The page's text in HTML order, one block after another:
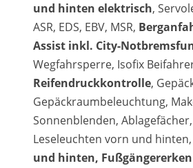
und hinten elektrisch,
ASR, EDS, EBV, MSR,
Assist inkl. City-
Wegfahrsperre, Isofix
Reifendruckkontrolle,
Gepäckraumbeleuchtung,
Sonnenblenden,
Leseleuchten vorn und hinten,
und hinten,
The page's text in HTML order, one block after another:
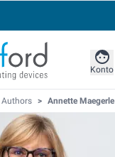
Konto
Authors > Annette Maegerle
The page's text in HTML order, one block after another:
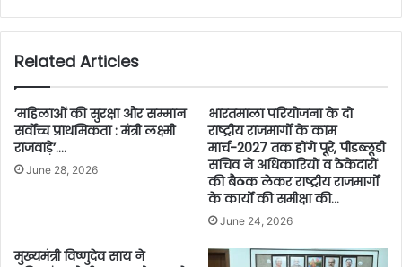
Related Articles
’महिलाओं की सुरक्षा और सम्मान
सर्वाेच्च प्राथमिकता : मंत्री लक्ष्मी
राजवाड़े’….
June 28, 2026
भारतमाला परियोजना के दो
राष्ट्रीय राजमार्गों के काम
मार्च-2027 तक होंगे पूरे, पीडब्लूडी
सचिव ने अधिकारियों व ठेकेदारों
की बैठक लेकर राष्ट्रीय राजमार्गों
के कार्यों की समीक्षा की…
June 24, 2026
मुख्यमंत्री विष्णुदेव साय ने
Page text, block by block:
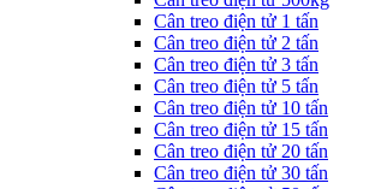
Cân treo điện tử 1 tấn
Cân treo điện tử 2 tấn
Cân treo điện tử 3 tấn
Cân treo điện tử 5 tấn
Cân treo điện tử 10 tấn
Cân treo điện tử 15 tấn
Cân treo điện tử 20 tấn
Cân treo điện tử 30 tấn
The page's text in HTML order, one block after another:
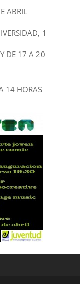
ABRIL
1
DE 17 A 20
14 HORAS
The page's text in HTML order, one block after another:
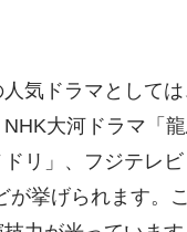
気ドラマとして
NHK大河ドラマ「
ドリ」、フジテレ
が挙げられます。

= = = = = = =

_What is required:_
Make a verbatim copy of all the entries and strip out the pictures.

_Solution to the problem:_
The page's text in HTML order, one block after another:
und hinten elektrisch,
ASR, EDS, EBV, MSR,
Assist inkl. City-
Wegfahrsperre, Isofix
Reifendruckkontrolle,
Gepäckraumbeleuchtung,
Sonnenblenden,
Leseleuchten vorn und hinten,
und hinten,
The page's text in HTML order, one block after another:
Konto
Authors > Annette Maegerle
The page's text in HTML order, one block after another:
Related Articles
’महिलाओं की सुरक्षा और सम्मान
सर्वाेच्च प्राथमिकता : मंत्री लक्ष्मी
राजवाड़े’….
June 28, 2026
भारतमाला परियोजना के दो
राष्ट्रीय राजमार्गों के काम
मार्च-2027 तक होंगे पूरे, पीडब्लूडी
सचिव ने अधिकारियों व ठेकेदारों
की बैठक लेकर राष्ट्रीय राजमार्गों
के कार्यों की समीक्षा की…
June 24, 2026
मुख्यमंत्री विष्णुदेव साय ने
Page text, block by block:
Cân treo điện tử 1 tấn
Cân treo điện tử 2 tấn
Cân treo điện tử 3 tấn
Cân treo điện tử 5 tấn
Cân treo điện tử 10 tấn
Cân treo điện tử 15 tấn
Cân treo điện tử 20 tấn
Cân treo điện tử 30 tấn
The page's text in HTML order, one block after another:
ABRIL
1
DE 17 A 20
14 HORAS
The page's text in HTML order, one block after another:
気ドラマとして
NHK大河ドラマ「
ドリ」、フジテレ
が挙げられます。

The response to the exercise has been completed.